Environmental Conditions

Office

Job Description

At Thermo Fisher Scientific, you’ll discover meaningful work that makes a positive impact on a global scale. Join our colleagues in bringing our Mission to life – To enable our customers to make the world healthier, cleaner and safer. We provide our teams with the resources needed to achieve individual career goals while taking science a step beyond through research, development and delivery of life-changing therapies. As part of our clinical research portfolio, our CorEvitas evidence-based solutions specialize in generating data intelligence and clinical insights needed to bring safe and effective treatments to market. Your objectivity and dedication to patient safety will improve health outcomes that people and communities depend on – now and in the future.

Location/Division Specific Information

#CorEvitas

Discover Impactful Work:

As part of the Clinical Data Management (CDM) team, the EDC (Electronic Data Capture) Programmer is responsible for the design, programming, compliance, and standardization of new and amended EDC database builds for multiple observational registries in a variety of therapeutic areas. The individual works closely with registry build team to coordinate the transformation and development of select outcome measures, adverse events of interest, and other data elements into electronic case report forms (eCRFs). Experience designing and/or programming in industry recognized EDC platform, required; Zelta is preferred.

A day in the Life:

• Zelta is preferred.

ESSENTIAL FUNCTIONS

• Analyze the content of CRF prototypes to determine and recommend designs and layouts for new builds or revisions to an existing database.

• Work on complex study builds where an analysis of database requirements calls for an in-depth knowledge of the company.

• Create EDC design specifications that include the data dictionary, event definitions, electronic consent, branching logic, edit checks, advanced query rules, calculated fields, and dynamic form and event rules.

• Configure and optimize multiple patient user interfaces to support different modes of data collection (mobile device or tablet, laptop/desktop computer)

• Develop test scripts and coordinate EDC user acceptance testing (UAT) to ensure accuracy of database structure, content, and validation controls based on the original specifications.

• Coordinate and manage the release of new or amended EDC databases into production.

• Maintain a detailed record of eCRF changes for each database amendment.

• Develop and implement EDC design standards to improve quality and streamline database build efforts.

• Assist with mapping the EDC database to the company enterprise data warehouse.

Keys to Success:

Education

• Bachelor’s degree preferred, High school diploma required

Experience

• 5 or more years' experience with eCRF requirements gathering, design, and specifications development.

• 2 or more years' programming experience with Zelta, REDCap Cloud, REDCap, or equivalent platform.

Knowledge, Skills, Abilities

• Proven ability to lead EDC build activities for large, multiple projects simultaneously.

• Ability to maintain confidentiality of data and information during interactions with staff at all levels.

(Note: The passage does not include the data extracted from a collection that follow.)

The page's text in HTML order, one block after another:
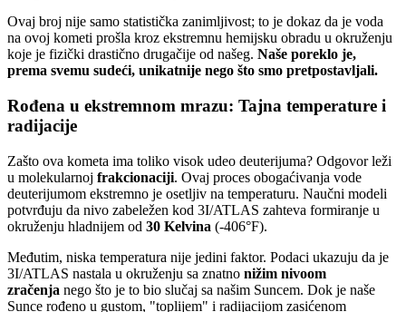
Ovaj broj nije samo statistička zanimljivost; to je dokaz da je voda
na ovoj kometi prošla kroz ekstremnu hemijsku obradu u okruženju
koje je fizički drastično drugačije od našeg. Naše poreklo je,
prema svemu sudeći, unikatnije nego što smo pretpostavljali.
Rođena u ekstremnom mrazu: Tajna temperature i
radijacije
Zašto ova kometa ima toliko visok udeo deuterijuma? Odgovor leži
u molekularnoj frakcionaciji. Ovaj proces obogaćivanja vode
deuterijumom ekstremno je osetljiv na temperaturu. Naučni modeli
potvrđuju da nivo zabeležen kod 3I/ATLAS zahteva formiranje u
okruženju hladnijem od 30 Kelvina (-406°F).
Međutim, niska temperatura nije jedini faktor. Podaci ukazuju da je
3I/ATLAS nastala u okruženju sa znatno nižim nivoom
zračenja nego što je to bio slučaj sa našim Suncem. Dok je naše
Sunce rođeno u gustom, "toplijem" i radijacijom zasićenom

• Excellent communication skills to support effective interactions.

• Advanced proficiency in Microsoft Excel or equivalent software.

• Prior experience in the pharmaceutical, biotechnology, medical device/diagnostic, or clinical trial industries.

• Strong knowledge of FDA Title 21 CFR Part 11.

• Extreme attention to detail and ability to multitask with strong prioritization, planning, and organization skills

• Dedication to process improvement while producing high quality work within required timeframes.

• Strong English communication and writing skills.

Our Mission is to enable our customers to make the world healthier, cleaner and safer. Watch as our colleagues explain 5 reasons to work with us. As one team of 100,000+ colleagues, we share a common set of values - Integrity, Intensity, Innovation and Involvement - working together to accelerate research, solve complex scientific challenges, drive technological innovation and support patients in need. #StartYourStory with Thermo Fisher Scientific, where diverse experiences, backgrounds and perspectives are valued.

Apply today! http://jobs.thermofisher.com

Thermo Fisher Scientific is an EEO/Affirmative Action Employer and does not discriminate on the basis of race, color, religion, sex, sexual orientation, gender identity, national origin, protected veteran status, disability or any other legally protected status.

Accessibility/Disability Access

Job Seekers with a Disability: Thermo Fisher Scientific offers accessibility service for job seekers requiring accommodations in the job application process. For example, this may include individuals requiring assistance because of hearing, vision, mobility, or cognitive impairments. If you are a job seeker with a disability, or assisting a person with a disability, and require accessibility assistance or an accommodation to apply for one of our jobs, please submit a request by telephone at 1-855-471-2255*. Please include your contact information and specific details about your required accommodation to support you during the job application process.

*This telephone line is reserved solely for job seekers with disabilities requiring accessibility assistance or an accommodation in the job application process. Messages left for other purposes, such as not being able to get into the career website, following up on an application, or other non-disability related technical issues will not receive a response.

Thermo Fisher Scientific is an EEO/Affirmative Action Employer and does not discriminate on the basis of race, color, religion, sex, sexual orientation, gender identity, national origin, protected veteran status, disability or any other legally protected status.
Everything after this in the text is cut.